■ Description of the task:
Give the lines below again exactly, starting with the line that holds "virtual ArrayXd exportDomain" and going on through the line that holds "Returns expected value".

[Saved entries]

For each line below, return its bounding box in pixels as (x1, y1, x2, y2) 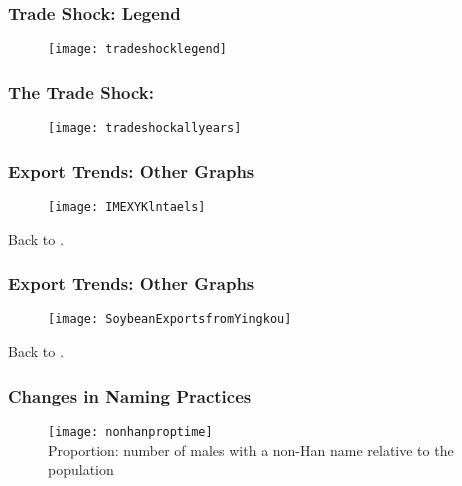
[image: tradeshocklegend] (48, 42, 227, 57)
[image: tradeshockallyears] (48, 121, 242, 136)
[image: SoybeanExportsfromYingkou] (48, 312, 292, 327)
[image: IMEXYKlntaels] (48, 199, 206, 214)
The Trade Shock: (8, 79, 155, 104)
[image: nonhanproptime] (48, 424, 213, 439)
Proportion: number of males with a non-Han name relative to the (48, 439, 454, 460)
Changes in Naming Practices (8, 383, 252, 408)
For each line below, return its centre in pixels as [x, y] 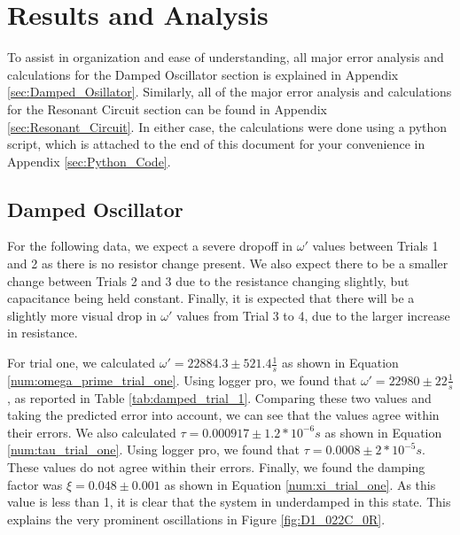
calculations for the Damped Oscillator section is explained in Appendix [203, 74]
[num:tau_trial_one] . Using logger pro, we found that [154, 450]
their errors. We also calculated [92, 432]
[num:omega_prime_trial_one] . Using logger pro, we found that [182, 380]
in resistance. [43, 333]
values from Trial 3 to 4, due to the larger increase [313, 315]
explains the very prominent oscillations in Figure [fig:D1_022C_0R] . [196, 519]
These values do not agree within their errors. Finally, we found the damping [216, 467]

---

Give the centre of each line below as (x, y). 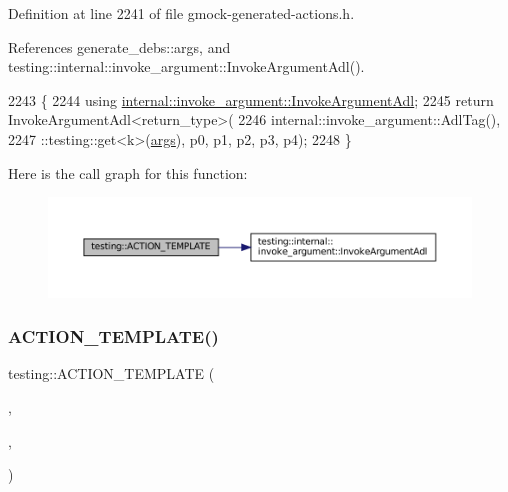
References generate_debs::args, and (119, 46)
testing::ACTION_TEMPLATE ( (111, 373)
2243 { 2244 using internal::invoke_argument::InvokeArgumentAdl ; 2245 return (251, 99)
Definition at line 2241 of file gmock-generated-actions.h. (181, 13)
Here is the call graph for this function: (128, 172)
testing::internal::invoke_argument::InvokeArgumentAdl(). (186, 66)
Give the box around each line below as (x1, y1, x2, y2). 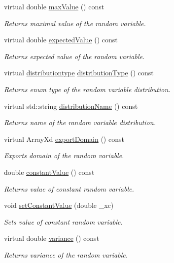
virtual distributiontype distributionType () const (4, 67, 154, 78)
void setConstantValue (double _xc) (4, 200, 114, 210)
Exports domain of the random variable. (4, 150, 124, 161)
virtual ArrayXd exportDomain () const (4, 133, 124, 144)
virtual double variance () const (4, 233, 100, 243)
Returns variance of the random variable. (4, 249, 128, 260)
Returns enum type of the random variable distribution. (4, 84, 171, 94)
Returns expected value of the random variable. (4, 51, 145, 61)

--

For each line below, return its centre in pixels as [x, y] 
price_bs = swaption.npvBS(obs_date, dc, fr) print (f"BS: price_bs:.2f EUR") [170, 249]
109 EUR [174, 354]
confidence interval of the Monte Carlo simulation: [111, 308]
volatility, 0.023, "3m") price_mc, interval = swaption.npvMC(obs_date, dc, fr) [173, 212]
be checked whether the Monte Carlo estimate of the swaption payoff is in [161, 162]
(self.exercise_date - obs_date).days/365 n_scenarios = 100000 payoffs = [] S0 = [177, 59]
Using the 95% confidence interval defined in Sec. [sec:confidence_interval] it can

■ Solution for this problem:
virtual ArrayXd exportDomain () const (4, 133, 124, 144)
virtual double variance () const (4, 233, 100, 243)
Returns variance of the random variable. (4, 249, 128, 260)
Returns enum type of the random variable distribution. (4, 84, 171, 94)
Returns expected value of the random variable. (4, 51, 145, 61)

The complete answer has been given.